I would like to get the fastest solution to write data in a 2D numpy array using an array of indexes.
I have a large 2D boolean numpy array buffer
import numpy as np
n_rows = 100000
n_cols = 250
shape_buf = (n_rows, n_cols)
row_indexes = np.arange(n_rows,dtype=np.uint32)
w_idx = np.random.randint(n_cols, size=n_rows, dtype = np.uint32)
buffer = np.full(shape=shape_buf,
fill_value=0,
dtype=np.bool_,order="C")
I want to write data in the buffer using a list of indexes w_idx
data = np.random.randint(0,2, size=n_rows, dtype = np.bool_)
w_idx = np.random.randint(n_cols, size=n_rows, dtype = np.uint32)
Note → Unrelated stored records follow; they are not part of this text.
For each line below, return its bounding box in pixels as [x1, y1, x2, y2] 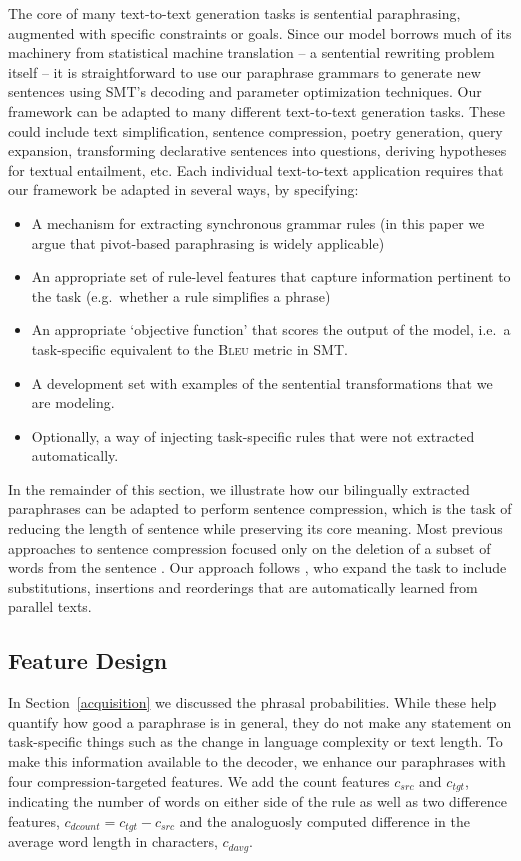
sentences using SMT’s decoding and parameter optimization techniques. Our [8, 81, 482, 102]
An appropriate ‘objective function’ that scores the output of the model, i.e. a [31, 319, 511, 340]
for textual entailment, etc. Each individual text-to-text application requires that [8, 159, 504, 180]
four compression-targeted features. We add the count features [8, 770, 390, 791]
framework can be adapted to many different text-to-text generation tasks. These [8, 100, 505, 121]
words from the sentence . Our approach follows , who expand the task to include [8, 557, 507, 578]
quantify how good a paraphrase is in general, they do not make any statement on [8, 711, 512, 732]
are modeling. [31, 392, 115, 413]
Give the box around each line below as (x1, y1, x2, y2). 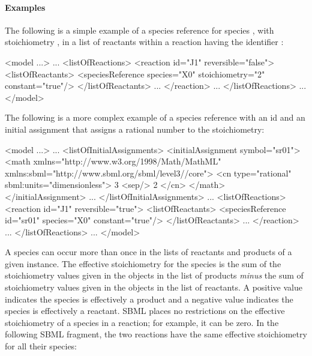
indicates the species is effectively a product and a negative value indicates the (5, 292, 293, 305)
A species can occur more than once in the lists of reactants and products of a (5, 246, 292, 258)
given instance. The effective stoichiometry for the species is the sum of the (5, 257, 281, 270)
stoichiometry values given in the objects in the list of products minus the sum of (5, 269, 304, 282)
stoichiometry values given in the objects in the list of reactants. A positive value (5, 281, 302, 294)
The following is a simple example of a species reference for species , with (5, 23, 274, 36)
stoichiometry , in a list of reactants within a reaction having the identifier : (5, 35, 284, 48)
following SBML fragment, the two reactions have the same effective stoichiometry (5, 328, 307, 340)
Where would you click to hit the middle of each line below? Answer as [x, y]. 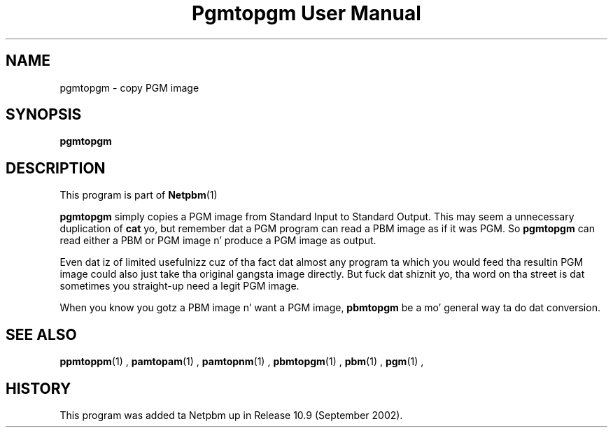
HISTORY [38, 388]
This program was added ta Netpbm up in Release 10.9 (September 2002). [231, 415]
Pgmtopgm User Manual [306, 13]
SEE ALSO [41, 334]
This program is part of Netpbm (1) [139, 195]
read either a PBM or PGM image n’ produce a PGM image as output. [218, 241]
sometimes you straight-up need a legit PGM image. [179, 286]
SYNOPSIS [44, 115]
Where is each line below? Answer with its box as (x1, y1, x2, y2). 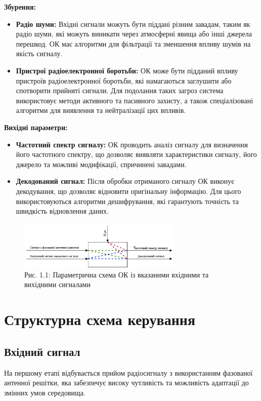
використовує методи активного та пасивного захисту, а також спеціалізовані (16, 95, 253, 105)
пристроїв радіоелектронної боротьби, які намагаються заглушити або (16, 75, 232, 86)
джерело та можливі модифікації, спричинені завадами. (16, 158, 187, 169)
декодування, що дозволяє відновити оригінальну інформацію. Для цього (16, 185, 241, 196)
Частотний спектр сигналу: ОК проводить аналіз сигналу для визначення (16, 139, 248, 149)
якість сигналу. (16, 48, 63, 59)
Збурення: (4, 2, 36, 12)
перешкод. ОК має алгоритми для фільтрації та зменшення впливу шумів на (16, 38, 251, 49)
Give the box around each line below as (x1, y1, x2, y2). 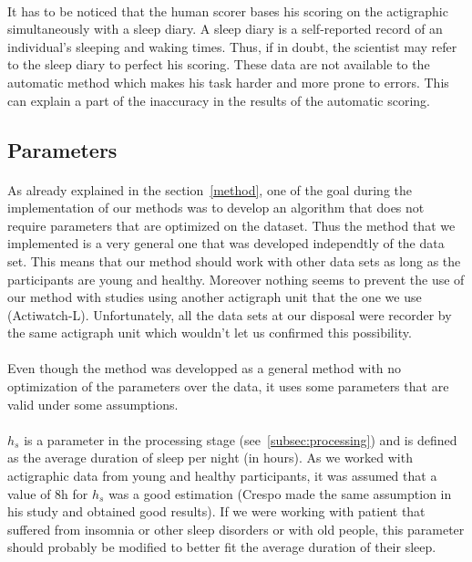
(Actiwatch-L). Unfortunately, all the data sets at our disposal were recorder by (7, 305, 452, 324)
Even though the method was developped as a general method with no (7, 359, 402, 378)
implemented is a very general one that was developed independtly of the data (7, 234, 445, 253)
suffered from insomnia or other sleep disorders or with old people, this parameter (7, 519, 465, 538)
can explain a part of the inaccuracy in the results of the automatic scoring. (7, 90, 430, 109)
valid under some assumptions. (7, 394, 179, 413)
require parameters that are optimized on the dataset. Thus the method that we (7, 215, 456, 234)
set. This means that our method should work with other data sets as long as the (7, 251, 461, 270)
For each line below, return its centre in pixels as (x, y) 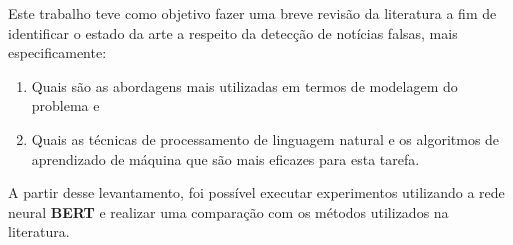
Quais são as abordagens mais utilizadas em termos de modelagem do (244, 85)
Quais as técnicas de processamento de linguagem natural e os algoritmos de (265, 138)
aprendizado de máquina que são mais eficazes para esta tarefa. (225, 158)
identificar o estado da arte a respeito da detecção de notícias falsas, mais (233, 32)
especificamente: (57, 52)
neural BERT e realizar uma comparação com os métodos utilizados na (228, 211)
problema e (65, 105)
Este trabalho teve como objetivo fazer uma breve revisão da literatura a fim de (252, 13)
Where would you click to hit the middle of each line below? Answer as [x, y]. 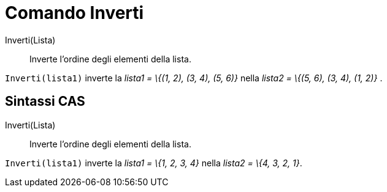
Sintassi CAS [45, 102]
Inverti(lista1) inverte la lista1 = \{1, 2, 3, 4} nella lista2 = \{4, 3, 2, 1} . [154, 163]
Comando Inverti [75, 13]
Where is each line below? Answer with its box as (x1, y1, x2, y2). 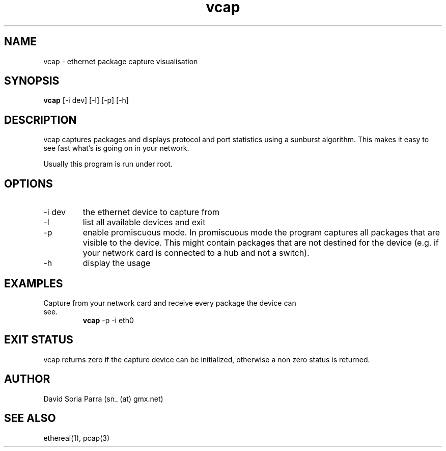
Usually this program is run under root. (43, 160, 173, 169)
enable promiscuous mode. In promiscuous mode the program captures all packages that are (82, 227, 440, 238)
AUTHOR (4, 373, 50, 386)
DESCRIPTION (4, 113, 77, 126)
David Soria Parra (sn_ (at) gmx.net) (43, 394, 163, 403)
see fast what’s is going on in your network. (43, 144, 189, 153)
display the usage (82, 258, 151, 269)
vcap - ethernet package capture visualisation (43, 57, 198, 66)

One solution is to use standard indexing :
%timeit buffer[row_indexes, w_idx] = data
2.07 ms ± 20.7 µs per loop (mean ± std. dev. of 7 runs, 100 loops each)
A faster solution is to flatten the indexes and to use np.put :
%timeit buffer.put(flat_row_indexes + w_idx, data, "wrap")
1.76 ms ± 18.9 µs per loop (mean ± std. dev. of 7 runs, 1,000 loops each)
However this last solution is still to slow for my application. Is it possible to be faster ? Maybe by using another library, say Numba ?